So much of his work is essential, but for the sake of brevity and for some people just starting out with Mozart, I'd say his five most _definitive_ works are:

Don Giovanni
Nozze de Figaro
'Great' Piano concertos (20 - 25)
Symphonies 35-41
Clarinet Quintet
Requiem


----------



## Art Rock (Nov 28, 2009)

^ five?

Clarinet concerto
Clarinet quintet
Requiem
Symphonies 40,41
Piano concertos 20-27


----------



## AfterHours (Mar 27, 2017)

StlukesguildOhio said:


> Well... I'm not a girl... stereotypical or otherwise... and yet I absolutely adore Mozart. J.S Bach is the only composer by whom I have more music and to whom I listen more (only slightly).

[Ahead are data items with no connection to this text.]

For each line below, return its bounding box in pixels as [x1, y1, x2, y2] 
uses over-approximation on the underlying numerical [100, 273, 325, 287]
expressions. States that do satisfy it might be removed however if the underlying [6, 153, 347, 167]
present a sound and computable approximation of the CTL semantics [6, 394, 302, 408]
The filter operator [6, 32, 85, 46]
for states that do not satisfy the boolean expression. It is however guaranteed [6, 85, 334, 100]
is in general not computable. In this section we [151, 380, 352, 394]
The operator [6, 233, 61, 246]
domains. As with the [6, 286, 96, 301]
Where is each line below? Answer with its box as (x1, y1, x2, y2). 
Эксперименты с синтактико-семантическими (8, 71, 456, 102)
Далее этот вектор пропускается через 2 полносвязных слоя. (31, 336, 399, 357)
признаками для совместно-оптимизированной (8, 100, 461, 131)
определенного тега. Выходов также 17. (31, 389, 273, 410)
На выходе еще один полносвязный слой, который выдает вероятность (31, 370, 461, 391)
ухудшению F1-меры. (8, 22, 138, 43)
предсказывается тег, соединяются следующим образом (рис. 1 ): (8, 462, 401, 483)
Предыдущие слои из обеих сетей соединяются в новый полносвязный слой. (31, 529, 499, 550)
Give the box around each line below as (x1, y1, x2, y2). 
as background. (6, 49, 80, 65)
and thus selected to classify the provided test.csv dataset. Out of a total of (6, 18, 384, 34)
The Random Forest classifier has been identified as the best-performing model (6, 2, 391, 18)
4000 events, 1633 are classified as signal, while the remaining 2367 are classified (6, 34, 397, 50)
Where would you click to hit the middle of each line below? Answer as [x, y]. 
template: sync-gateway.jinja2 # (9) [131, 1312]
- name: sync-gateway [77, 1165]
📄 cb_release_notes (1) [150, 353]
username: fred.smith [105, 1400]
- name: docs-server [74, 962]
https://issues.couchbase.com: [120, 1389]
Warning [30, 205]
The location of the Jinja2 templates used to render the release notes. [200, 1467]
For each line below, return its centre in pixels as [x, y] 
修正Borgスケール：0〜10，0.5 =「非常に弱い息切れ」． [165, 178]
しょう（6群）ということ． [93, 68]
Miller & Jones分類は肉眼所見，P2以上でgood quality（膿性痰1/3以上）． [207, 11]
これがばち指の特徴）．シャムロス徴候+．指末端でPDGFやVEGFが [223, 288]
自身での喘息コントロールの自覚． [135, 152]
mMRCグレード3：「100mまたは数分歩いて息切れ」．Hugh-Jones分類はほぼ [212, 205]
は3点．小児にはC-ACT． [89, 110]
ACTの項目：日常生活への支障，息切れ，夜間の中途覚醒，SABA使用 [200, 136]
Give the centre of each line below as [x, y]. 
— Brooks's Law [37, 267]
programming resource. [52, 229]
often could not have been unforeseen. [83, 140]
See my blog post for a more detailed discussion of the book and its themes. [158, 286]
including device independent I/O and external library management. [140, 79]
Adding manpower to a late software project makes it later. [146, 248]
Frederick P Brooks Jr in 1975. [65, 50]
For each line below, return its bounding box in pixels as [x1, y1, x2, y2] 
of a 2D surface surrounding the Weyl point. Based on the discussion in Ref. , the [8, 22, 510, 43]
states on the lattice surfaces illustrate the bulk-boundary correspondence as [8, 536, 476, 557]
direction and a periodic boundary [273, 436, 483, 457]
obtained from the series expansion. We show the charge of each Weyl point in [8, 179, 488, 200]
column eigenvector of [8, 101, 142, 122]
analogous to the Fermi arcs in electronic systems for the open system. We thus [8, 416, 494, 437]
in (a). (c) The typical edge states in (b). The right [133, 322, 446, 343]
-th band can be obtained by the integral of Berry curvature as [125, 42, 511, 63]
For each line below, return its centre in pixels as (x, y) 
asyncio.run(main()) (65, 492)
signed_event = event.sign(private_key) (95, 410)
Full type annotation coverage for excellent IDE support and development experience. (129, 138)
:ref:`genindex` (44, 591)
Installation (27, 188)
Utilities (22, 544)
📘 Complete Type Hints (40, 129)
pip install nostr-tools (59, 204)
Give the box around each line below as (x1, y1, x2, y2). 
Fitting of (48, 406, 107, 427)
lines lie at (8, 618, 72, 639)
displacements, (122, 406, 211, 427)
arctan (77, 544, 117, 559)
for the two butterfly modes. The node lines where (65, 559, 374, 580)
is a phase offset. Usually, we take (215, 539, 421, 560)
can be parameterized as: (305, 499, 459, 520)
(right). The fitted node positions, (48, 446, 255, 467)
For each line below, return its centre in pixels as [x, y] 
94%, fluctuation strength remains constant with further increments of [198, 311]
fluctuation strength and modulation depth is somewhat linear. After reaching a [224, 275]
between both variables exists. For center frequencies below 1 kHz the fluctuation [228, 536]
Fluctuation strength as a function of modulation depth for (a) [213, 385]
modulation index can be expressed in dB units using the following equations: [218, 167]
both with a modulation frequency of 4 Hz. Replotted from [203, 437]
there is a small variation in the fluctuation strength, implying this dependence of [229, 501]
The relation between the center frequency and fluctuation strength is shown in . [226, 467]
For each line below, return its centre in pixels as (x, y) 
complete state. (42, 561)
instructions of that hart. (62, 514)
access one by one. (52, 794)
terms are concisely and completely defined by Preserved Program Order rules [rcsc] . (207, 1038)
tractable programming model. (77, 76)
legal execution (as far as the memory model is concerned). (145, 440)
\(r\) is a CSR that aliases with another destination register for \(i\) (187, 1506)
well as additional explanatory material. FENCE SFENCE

I'm not a girl either. And I'm far from stereotypical. Except Mozart is among my favorite artists in any form. Therefore, the first two statements may not be true, though I am sure hoping that I'm right about them, otherwise my life has been stranger than I ever thought possible.


----------



## Tallisman (May 7, 2017)

Tallisman said:


> So much of his work is essential, but for the sake of brevity and for some people just starting out with Mozart, I'd say his five most _definitive_ works are:
> 
> Don Giovanni
> Nozze de Figaro
> ...


*I meant 6...


----------



## Pugg (Aug 8, 2014)

AfterHours said:


> I'm not a girl either. And I'm far from stereotypical. Except Mozart is among my favorite artists in any form. Therefore, the first two statements may not be true, though I am sure hoping that I'm right about them, otherwise my life has been stranger than I ever thought possible.


As if onee gender has anything to so with taste / preference, you are fine the way you are, do not loose any sleep over it.


----------